In his first professional playoff start, however, Kelly threw four interceptions against the Als as Toronto never seemed to get off the starting blocks. According to his general manager, Kelly’s Eastern Final experience is a significant growth opportunity.

“When we talk about Chad and moving forward, we want to compliment him on how far he’s gotten,” Pinball said. “So far, he’s moved right from being a backup quarterback to having the best regular season in CFL history. He just stepped up to another level.

“And so, we’d like to see him to continue to grow as people desire to do. His growth last year was phenomenal. That whole idea of continuing to improve is something that’s fundamental to perfection of sport. Because if you don’t improve, that means you’re declining.”


As Kelly and Toronto look to take that next step in 2024, they’ve got a few significant areas to address over the next few months. First up is free agency, which opens on February 13th. For instance, as of this publishing, core players like tailback AJ Ouellette, linebacker Wynton McManis, and defensive back Adarius Pickett need new contracts.

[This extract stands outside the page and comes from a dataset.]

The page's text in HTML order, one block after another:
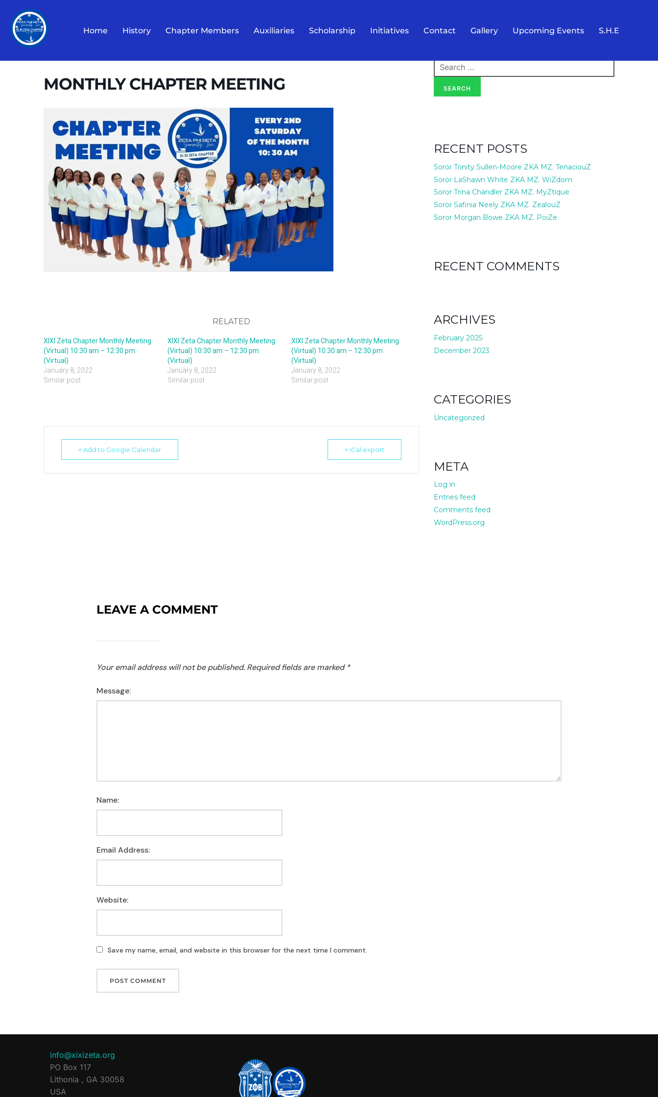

And then there’s the matter of replacing defensive coordinator Corey Mace. After two years with the Double Blue, Mace was hired as head coach of the Saskatchewan Roughriders in late November. And Mace’s shoes will be tough to fill after the Argonauts finished first in key defensive categories like turnovers, sacks, and rushing yards in 2023.

But even with a few important questions to answer, Toronto’s Grey Cup focus should be singular going into 2024. Kelly is already under contract for next season and history suggests the Argos will be able to retain a solid number of their key free agents. This is a really good team.

As such, it won’t surprise anyone if Toronto is once again one of the league’s best regular season squads in 2024. For Pinball, though, that’s only one piece of the ultimate puzzle.

“It’s one thing to be a good team who wins the Grey Cup. And we’ve done that a few times. Two of the last three times we were 9-9 teams. And so, we won the Grey Cup, but we certainly weren’t dominant teams in that construct. So now, we have to ask ourselves: how do we become a dominant team?

“Dominant means you’ve got to win all the ones that are important, and especially the last one. So that’s our trick now. It’s a new opportunity. New voyage.”